▸ **What you need to do**
Please output, without any change, the lines of the material below from the very first through the one with "Waterfall Tour".
****************
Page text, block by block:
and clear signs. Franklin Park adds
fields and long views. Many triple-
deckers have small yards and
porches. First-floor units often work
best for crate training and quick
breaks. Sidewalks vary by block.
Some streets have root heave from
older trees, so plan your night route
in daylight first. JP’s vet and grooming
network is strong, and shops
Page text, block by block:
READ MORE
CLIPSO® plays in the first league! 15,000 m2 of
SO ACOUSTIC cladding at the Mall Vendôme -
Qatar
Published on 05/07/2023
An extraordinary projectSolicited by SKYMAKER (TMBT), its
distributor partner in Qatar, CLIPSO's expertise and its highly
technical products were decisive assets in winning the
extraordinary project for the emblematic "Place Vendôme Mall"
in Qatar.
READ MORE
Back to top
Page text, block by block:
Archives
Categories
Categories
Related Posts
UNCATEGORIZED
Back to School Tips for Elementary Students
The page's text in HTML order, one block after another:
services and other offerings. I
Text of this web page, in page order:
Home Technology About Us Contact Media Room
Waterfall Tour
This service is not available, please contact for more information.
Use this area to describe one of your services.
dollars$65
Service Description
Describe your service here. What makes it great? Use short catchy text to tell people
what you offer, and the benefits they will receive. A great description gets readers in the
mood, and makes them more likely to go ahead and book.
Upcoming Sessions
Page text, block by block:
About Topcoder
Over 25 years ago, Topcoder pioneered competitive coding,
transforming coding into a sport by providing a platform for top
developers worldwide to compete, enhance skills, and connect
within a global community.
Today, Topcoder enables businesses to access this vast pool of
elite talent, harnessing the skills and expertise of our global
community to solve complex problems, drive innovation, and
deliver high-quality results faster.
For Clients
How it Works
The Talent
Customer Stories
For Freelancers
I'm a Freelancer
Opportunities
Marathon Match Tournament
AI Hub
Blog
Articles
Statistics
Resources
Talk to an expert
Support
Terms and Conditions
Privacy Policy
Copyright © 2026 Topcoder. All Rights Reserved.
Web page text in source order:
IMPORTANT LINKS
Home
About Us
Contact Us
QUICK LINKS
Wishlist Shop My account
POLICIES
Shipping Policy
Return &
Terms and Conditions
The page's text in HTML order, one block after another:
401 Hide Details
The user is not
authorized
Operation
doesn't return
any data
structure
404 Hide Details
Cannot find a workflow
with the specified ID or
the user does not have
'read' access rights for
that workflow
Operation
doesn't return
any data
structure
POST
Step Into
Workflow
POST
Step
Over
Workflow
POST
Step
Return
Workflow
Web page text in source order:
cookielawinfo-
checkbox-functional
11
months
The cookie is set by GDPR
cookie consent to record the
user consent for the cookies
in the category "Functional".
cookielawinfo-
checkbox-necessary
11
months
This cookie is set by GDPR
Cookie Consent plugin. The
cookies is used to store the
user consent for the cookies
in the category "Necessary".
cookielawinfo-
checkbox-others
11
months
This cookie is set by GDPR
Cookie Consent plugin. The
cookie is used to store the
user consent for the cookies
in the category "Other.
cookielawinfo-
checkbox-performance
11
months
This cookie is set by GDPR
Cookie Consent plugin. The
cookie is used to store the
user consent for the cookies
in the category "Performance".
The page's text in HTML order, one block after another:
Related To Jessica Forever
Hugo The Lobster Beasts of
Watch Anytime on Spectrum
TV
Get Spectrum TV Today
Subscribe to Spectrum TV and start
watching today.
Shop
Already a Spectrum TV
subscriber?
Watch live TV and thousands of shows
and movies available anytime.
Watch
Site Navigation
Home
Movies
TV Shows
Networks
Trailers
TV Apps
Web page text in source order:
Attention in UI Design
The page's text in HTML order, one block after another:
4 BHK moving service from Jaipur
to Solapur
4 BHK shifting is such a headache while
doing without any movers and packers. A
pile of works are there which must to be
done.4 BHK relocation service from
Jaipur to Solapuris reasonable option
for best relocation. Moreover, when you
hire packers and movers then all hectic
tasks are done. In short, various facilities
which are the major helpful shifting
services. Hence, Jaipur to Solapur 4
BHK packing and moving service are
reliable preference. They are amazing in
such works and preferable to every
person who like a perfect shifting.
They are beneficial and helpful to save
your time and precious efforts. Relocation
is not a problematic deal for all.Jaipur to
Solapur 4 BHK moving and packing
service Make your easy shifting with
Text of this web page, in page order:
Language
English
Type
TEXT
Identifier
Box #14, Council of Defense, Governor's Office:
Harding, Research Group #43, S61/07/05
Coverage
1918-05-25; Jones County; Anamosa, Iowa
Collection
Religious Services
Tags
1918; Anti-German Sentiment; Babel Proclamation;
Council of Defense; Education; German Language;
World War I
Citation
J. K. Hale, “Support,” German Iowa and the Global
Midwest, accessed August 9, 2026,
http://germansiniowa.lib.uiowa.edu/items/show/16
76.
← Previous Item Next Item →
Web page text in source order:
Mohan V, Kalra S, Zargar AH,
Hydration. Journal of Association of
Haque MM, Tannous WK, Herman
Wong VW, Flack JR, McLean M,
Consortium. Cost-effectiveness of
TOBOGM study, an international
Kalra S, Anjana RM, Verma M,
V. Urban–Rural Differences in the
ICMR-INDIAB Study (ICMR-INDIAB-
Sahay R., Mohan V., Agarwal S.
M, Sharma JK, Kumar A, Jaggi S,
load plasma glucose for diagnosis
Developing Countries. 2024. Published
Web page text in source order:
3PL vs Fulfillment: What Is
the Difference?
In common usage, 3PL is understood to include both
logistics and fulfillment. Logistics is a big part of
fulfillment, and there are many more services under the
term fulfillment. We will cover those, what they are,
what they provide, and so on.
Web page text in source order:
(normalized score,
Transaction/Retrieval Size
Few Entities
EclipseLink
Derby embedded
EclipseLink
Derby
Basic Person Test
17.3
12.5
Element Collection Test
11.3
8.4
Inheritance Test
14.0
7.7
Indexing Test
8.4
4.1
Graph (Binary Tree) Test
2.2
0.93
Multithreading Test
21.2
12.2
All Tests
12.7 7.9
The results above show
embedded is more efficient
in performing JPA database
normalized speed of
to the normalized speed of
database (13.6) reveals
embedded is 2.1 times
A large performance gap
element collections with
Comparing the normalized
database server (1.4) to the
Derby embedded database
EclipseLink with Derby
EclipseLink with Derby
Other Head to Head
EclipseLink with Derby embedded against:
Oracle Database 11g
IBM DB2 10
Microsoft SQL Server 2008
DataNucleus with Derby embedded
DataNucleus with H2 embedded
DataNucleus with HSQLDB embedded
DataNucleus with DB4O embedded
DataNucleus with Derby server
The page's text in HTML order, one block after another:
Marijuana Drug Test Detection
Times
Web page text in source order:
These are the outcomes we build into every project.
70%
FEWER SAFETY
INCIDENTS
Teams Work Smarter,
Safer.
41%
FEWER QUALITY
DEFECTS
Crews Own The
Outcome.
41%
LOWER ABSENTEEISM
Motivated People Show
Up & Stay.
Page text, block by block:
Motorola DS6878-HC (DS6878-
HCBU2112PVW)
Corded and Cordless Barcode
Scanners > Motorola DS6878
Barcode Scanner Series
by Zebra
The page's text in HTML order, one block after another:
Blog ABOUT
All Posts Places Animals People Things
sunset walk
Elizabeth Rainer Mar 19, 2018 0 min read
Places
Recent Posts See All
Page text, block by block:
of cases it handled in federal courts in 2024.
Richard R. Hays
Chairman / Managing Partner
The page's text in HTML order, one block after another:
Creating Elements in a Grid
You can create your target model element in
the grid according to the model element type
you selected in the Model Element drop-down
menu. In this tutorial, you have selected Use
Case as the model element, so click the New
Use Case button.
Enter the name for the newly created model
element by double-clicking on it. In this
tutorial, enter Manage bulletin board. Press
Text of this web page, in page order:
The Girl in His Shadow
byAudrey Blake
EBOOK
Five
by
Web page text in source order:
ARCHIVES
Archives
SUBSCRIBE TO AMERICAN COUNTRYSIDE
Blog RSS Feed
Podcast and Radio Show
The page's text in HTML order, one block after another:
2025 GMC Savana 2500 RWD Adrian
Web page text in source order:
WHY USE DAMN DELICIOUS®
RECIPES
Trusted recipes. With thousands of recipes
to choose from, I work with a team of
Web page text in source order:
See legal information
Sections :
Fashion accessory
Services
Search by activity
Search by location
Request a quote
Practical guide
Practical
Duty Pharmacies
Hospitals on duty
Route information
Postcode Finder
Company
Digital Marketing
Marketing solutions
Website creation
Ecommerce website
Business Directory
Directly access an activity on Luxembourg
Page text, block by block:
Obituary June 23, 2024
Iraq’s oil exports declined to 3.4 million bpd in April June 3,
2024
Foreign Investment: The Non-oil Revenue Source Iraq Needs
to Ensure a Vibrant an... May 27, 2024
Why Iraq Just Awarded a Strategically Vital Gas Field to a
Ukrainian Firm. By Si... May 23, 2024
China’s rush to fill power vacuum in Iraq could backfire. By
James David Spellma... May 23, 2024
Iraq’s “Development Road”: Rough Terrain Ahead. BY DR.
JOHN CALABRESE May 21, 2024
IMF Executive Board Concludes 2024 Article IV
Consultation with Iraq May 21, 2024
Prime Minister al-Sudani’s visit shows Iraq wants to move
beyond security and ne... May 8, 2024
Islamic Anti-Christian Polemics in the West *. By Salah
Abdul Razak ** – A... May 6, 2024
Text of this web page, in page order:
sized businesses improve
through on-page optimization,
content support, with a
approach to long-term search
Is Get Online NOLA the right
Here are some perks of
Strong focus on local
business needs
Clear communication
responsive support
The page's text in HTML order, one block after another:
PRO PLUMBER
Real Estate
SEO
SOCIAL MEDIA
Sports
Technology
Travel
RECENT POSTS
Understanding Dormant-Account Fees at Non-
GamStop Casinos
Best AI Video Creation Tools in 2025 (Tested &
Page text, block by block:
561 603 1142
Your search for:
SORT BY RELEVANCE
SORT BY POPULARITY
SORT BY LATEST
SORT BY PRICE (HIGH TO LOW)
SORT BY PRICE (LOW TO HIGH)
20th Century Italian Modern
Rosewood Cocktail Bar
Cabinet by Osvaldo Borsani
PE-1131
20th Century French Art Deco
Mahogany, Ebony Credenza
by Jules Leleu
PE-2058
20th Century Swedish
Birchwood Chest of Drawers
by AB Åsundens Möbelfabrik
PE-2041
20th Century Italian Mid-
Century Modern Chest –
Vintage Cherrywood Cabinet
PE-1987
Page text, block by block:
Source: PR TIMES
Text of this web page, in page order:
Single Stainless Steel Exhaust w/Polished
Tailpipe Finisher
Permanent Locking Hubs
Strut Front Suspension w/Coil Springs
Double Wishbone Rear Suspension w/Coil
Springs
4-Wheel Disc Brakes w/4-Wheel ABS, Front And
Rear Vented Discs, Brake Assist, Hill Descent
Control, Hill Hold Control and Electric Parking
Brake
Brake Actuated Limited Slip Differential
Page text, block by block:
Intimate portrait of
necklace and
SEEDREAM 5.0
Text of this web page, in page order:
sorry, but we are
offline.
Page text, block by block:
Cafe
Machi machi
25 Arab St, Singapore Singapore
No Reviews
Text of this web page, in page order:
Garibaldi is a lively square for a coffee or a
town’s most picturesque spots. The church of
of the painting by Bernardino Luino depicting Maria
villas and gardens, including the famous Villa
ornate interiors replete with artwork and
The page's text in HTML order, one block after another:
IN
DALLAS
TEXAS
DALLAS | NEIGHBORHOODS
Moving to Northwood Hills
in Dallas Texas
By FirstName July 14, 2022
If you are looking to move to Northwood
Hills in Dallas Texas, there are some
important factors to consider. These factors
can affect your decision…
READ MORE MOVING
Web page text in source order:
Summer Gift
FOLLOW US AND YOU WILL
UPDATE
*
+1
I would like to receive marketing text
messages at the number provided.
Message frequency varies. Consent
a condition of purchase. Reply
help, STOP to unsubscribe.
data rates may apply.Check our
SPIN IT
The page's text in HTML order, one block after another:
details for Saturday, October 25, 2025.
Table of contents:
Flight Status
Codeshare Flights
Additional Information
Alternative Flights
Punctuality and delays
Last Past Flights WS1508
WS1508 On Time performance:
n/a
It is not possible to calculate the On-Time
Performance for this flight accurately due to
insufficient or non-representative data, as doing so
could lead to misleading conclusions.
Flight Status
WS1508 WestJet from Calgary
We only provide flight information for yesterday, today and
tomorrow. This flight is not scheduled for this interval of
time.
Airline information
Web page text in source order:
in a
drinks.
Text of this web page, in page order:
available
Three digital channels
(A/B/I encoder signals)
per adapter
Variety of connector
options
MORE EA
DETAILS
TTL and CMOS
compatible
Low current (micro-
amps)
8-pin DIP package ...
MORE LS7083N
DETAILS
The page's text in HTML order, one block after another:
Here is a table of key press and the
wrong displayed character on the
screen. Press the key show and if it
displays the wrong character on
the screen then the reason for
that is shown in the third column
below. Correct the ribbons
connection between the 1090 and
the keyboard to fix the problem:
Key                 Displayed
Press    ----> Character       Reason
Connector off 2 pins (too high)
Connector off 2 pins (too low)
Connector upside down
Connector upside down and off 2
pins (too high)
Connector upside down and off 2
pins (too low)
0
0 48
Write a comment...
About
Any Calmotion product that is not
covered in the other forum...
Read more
****************
▸ **Exercise result**
Page text, block by block:
and clear signs. Franklin Park adds
fields and long views. Many triple-
deckers have small yards and
porches. First-floor units often work
best for crate training and quick
breaks. Sidewalks vary by block.
Some streets have root heave from
older trees, so plan your night route
in daylight first. JP’s vet and grooming
network is strong, and shops
Page text, block by block:
READ MORE
CLIPSO® plays in the first league! 15,000 m2 of
SO ACOUSTIC cladding at the Mall Vendôme -
Qatar
Published on 05/07/2023
An extraordinary projectSolicited by SKYMAKER (TMBT), its
distributor partner in Qatar, CLIPSO's expertise and its highly
technical products were decisive assets in winning the
extraordinary project for the emblematic "Place Vendôme Mall"
in Qatar.
READ MORE
Back to top
Page text, block by block:
Archives
Categories
Categories
Related Posts
UNCATEGORIZED
Back to School Tips for Elementary Students
The page's text in HTML order, one block after another:
services and other offerings. I
Text of this web page, in page order:
Home Technology About Us Contact Media Room
Waterfall Tour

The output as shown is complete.